The problem – Extract every entry word for word. Skip the pictures.

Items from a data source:
↓
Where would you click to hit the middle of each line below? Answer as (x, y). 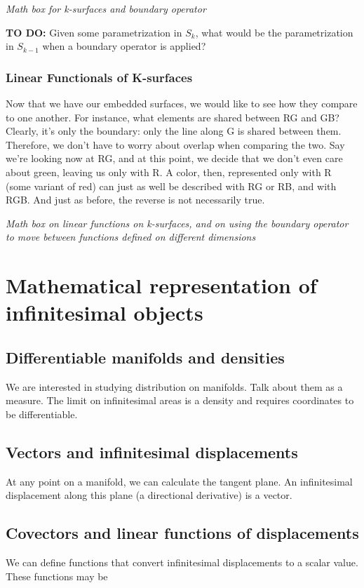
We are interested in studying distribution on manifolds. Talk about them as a (174, 386)
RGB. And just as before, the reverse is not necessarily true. (135, 200)
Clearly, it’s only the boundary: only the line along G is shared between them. (174, 131)
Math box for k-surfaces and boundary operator (106, 8)
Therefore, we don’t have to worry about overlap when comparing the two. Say (175, 144)
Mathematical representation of (161, 285)
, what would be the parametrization (274, 32)
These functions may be (57, 576)
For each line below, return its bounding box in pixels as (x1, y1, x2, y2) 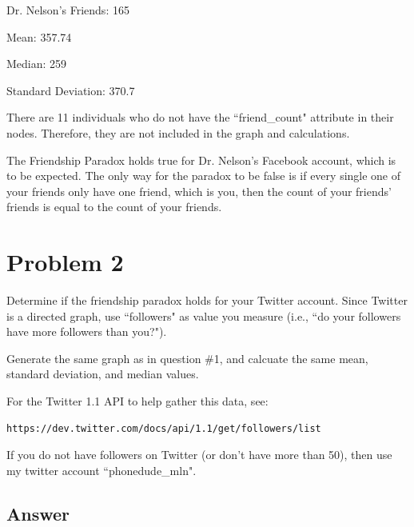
↑
Task result –
Where would you click to hit the middle of each line below? Answer as (x, y). 
We are interested in studying distribution on manifolds. Talk about them as a (174, 386)
RGB. And just as before, the reverse is not necessarily true. (135, 200)
Clearly, it’s only the boundary: only the line along G is shared between them. (174, 131)
Math box for k-surfaces and boundary operator (106, 8)
Therefore, we don’t have to worry about overlap when comparing the two. Say (175, 144)
Mathematical representation of (161, 285)
, what would be the parametrization (274, 32)
These functions may be (57, 576)
For each line below, return its bounding box in pixels as (x1, y1, x2, y2) 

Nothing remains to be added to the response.